▸ HOW TO COMPLETE THIS TASK
Gather every line from the entries below that includes "SBATCH".

▸ ENTRIES SHOWN
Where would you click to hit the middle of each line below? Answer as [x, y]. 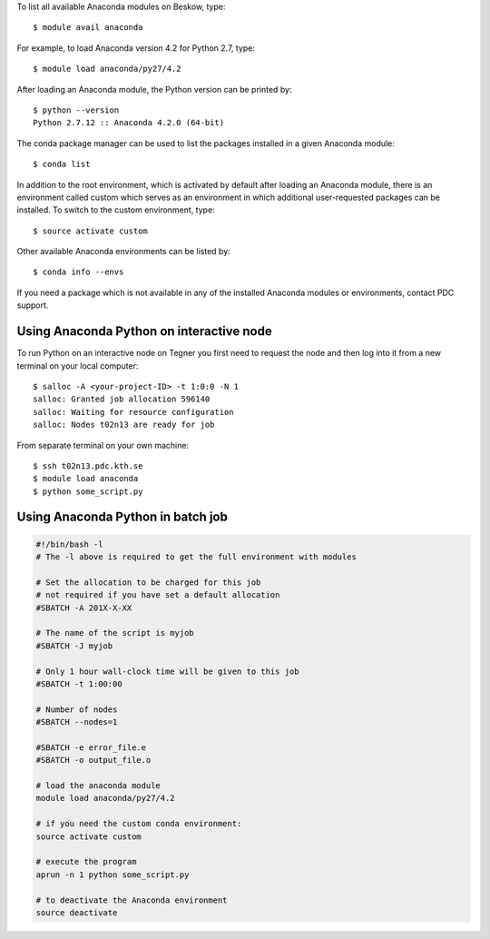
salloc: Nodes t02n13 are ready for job [124, 425]
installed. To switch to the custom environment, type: [116, 210]
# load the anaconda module [98, 786]
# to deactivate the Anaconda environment [132, 900]
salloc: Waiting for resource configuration [134, 412]
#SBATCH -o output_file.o [93, 760]
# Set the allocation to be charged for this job [148, 582]
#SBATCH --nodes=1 [77, 722]
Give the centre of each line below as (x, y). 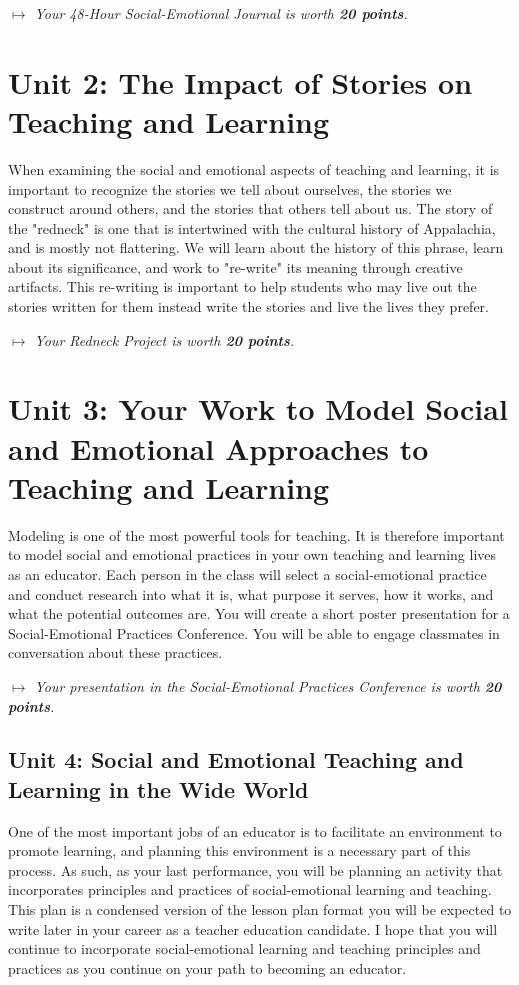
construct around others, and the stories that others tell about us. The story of (250, 208)
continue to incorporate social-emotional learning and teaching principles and (244, 948)
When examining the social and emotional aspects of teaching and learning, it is (254, 168)
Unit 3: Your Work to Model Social (258, 408)
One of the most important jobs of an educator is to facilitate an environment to (255, 830)
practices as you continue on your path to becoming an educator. (207, 967)
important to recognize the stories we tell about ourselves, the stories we (230, 188)
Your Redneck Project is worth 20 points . (164, 339)
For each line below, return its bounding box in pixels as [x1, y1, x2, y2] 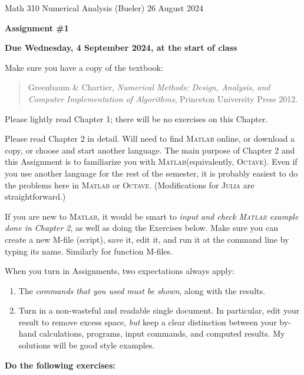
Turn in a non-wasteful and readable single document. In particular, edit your [18, 304, 300, 317]
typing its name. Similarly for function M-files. [5, 244, 173, 257]
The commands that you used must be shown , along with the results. [18, 284, 265, 296]
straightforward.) [5, 190, 66, 203]
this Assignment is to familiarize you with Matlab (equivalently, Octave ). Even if [5, 155, 298, 168]
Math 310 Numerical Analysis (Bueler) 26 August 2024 [5, 2, 203, 14]
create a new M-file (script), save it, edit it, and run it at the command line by [5, 233, 289, 245]
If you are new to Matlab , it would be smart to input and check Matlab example [5, 210, 299, 222]
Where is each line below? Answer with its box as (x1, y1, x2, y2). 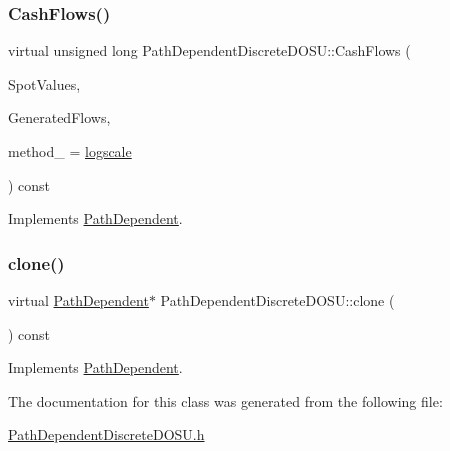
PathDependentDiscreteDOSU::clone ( (160, 290, 395, 310)
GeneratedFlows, (8, 107, 111, 128)
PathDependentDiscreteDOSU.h (8, 424, 205, 445)
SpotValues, (8, 73, 81, 94)
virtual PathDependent (8, 290, 149, 310)
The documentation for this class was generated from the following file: (8, 390, 443, 411)
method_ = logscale (8, 141, 132, 161)
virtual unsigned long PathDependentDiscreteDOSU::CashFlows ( (8, 40, 411, 61)

▸ ANSWER SECTION
#SBATCH -o output_file.o [93, 760]
#SBATCH --nodes=1 [77, 722]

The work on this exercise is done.